EXERCISE DATA:
BEGIN

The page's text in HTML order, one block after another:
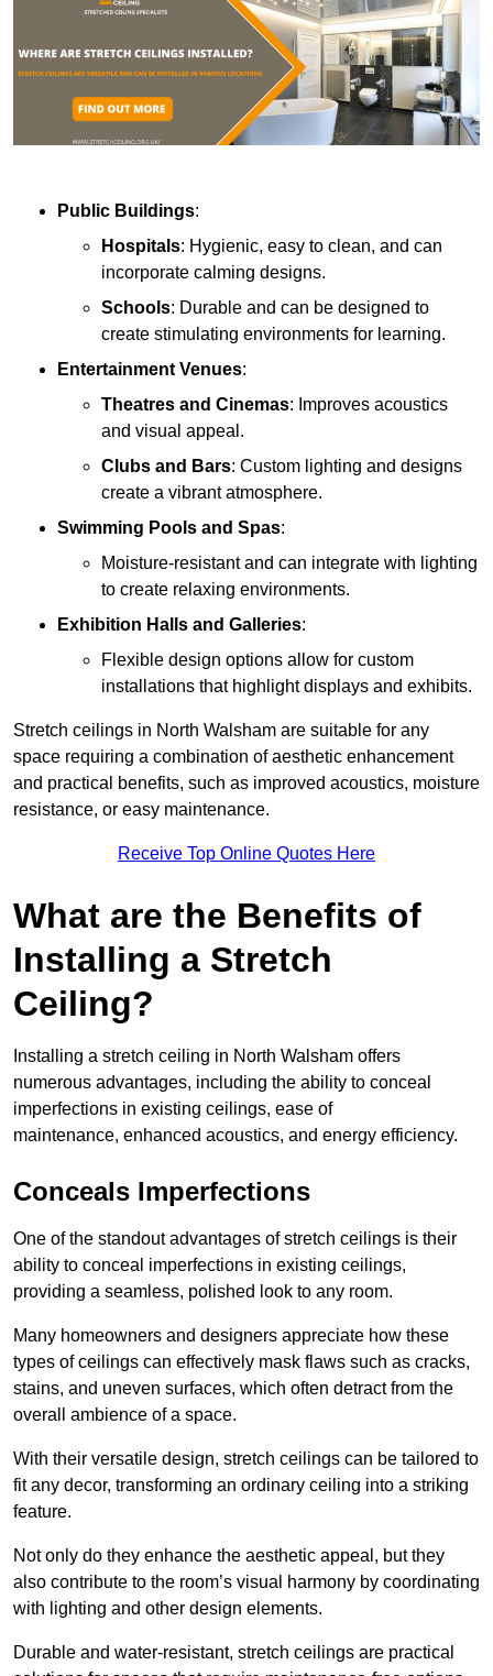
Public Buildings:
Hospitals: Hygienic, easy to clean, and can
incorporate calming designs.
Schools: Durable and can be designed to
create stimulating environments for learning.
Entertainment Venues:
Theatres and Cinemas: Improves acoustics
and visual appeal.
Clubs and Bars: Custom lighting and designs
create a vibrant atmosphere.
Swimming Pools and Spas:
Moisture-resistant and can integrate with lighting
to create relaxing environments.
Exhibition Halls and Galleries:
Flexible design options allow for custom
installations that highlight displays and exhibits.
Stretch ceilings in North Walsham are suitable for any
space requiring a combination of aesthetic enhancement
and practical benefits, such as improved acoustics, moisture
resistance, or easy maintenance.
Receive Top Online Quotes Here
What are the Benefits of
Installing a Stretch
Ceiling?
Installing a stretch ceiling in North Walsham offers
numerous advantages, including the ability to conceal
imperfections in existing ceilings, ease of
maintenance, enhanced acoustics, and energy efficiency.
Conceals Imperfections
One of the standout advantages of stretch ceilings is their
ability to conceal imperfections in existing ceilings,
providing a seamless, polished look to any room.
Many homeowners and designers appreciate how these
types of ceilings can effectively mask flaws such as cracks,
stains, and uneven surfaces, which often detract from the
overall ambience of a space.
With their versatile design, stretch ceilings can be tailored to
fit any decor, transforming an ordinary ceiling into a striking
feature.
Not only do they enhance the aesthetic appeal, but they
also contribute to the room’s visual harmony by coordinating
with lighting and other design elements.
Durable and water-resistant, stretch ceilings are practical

END

For the word "space", return every line of the records that holds it.

space requiring a combination of aesthetic enhancement
overall ambience of a space.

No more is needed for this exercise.